It is right at 120 somethingmiles bouy to bouy from Pensacola Pass to South Pass. Done the run many times. Pick your days and it is no problem.


----------



## sel1005 (Jan 10, 2008)

Thanks, anything to watch out for other than the rigs, tanker traffic, etc? Seems to be a pretty busy area with lots of things to dodge but appreciate any advice or thoughts you have. My chips are current as well as charts, but local knowledge or experience is always the best. 

I'd like to spend a night or two docked at the marina, ice, land, fuel, all that, and then maybe a night or two offshore around the rigs, maybe even a sword drop or two on drift.
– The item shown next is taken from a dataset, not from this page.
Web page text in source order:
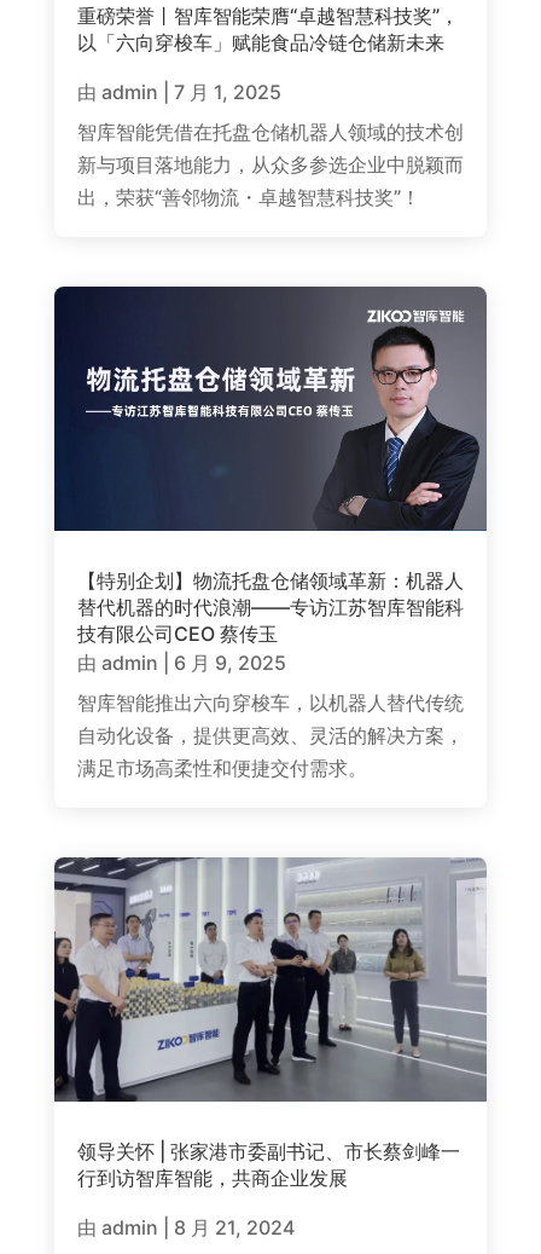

Anyone ever done those there? 

Only issue I can see is its a long way back up the river for fuel and then back down to come home, but has anyone tried refueling in MS somewhere vs direct back to PNS?


----------



## Captain Woody Woods (Oct 2, 2007)

> *sel1005 (10/2/2008)*Thanks, anything to watch out for other than the rigs, tanker traffic, etc?




heck ya especially at night. watch your radar. not trying to take you for an idiot but make sure you know that if you see red lights crossing in front of you, a ship is going from your right to your left. if you see green, he is crossing from your left to the right. stay far behind tug boats offshore...they usually pull their cargo instead of push it like you might see in the ICW.



pa-lenty of swords and tuna to be caught at night off LA


----------



## Travis Gill (Oct 6, 2007)

If you are running over and not fishing along the way it is shorter to go in Baptiste collete, but if you fish over you will end up somewhere that it is easier to run south pass. As woody said give the tugs a WIDE birth at night because they tow the barge a long way back sometimes out in the open


----------



## whatcon (Oct 3, 2007)

Freespool is correct in his route to Baptiste Collete. Be sure to make the trip during the day. I have seen way too many different type floaters and know too many boats that have gone down from them. I've even seen 12" steel pipe over 300 yards long floating in that area.

This link will give you some good contacts: 

http://www.jerrylabella.com/venice_louisiana_fishing.htm


----------



## Pelagic Tigress (Oct 15, 2007)

Question for the seasoned pros...when a tug is pulling, can you usually pick the barge up on radar? We have only run at night one time from the rigs to Perdido, and want to make sure we don't have a crash!


----------



## bluffman2 (Nov 22, 2007)

that depends on the sea state and the radar...


----------



## Capt. Read Nichols (Jul 27, 2008)

well when a tug is in tow it will have two solid lightsat the stern then whille pulling a barge the barge that is in tow will have just regular nav. lights, and the tug will have one solid yellow light. just stayon 16 and comunicate with the captians out there


----------



## Capt. Roger Wilson (Oct 20, 2007)

I captain a crewboat out of Fourchon and I can say without a doubt that there are alot more NEW obstruction buoys in the western gulf since Ike and Gustav. There are still a whole lot of unlit platforms around also. I would not even consider making that run for the first time at night. Run during daylight hours only and try to take someone with you on the first trip that has actually made the crossing before.


----------



## Huff (Jan 17, 2008)

I work on a crew boat out of Venice. Baptiste Collete is a shorter run than South Pass. At the moment all of the red markers are down in Baptiste Collete. But South pass the jetties are underwater so you have to be very careful making that narrow pass. I would suggest making the trip during daylight as well because there are several platforms that the lights are out on along with many small oil wells that may or may not show up on your radar. Also the tugs out there do tow larger barges a good ways behind them. Baptiste Collete can also get very busy at night with barges and other boats. When you do make the trip feel free to drop off some FISH.:hungry oke


----------



## Captain Woody Woods (Oct 2, 2007)

> *TeamAwareness (11/14/2008)* At the moment all of the red markers are down in Baptiste Collete. But South pass the jetties are underwater so you have to be very careful making that narrow pass. I would suggest making the trip during daylight as well because there are several platforms that the lights are out on along with many small oil wells that may or may not show up on your radar.


damn that sounds like a disaster waiting to happen


----------



## Huff (Jan 17, 2008)

yea it is a mess. there was a lock shut down on the Mississippi river so there has been a lot of barge traffic in and out. the barges wiped most of the reds out. it has been pretty common thing to see tugs and barges a ground. the lock is back open so the traffic has been cut back.


----------



## Capt. Roger Wilson (Oct 20, 2007)

It's no longer an accident waiting to happen. Mr. Jacob, a crewboat belonging to Barry Graham Offshore ran across the jetty and all but gutted her bottom.


----------